• **Supplied material**
• • • •
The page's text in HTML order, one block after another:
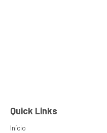
Quick Links
Início
• • • •
• **Exercise**
Leaving out the images, repeat the listing above exactly.

• **Problem solution**
The page's text in HTML order, one block after another:
Quick Links
Início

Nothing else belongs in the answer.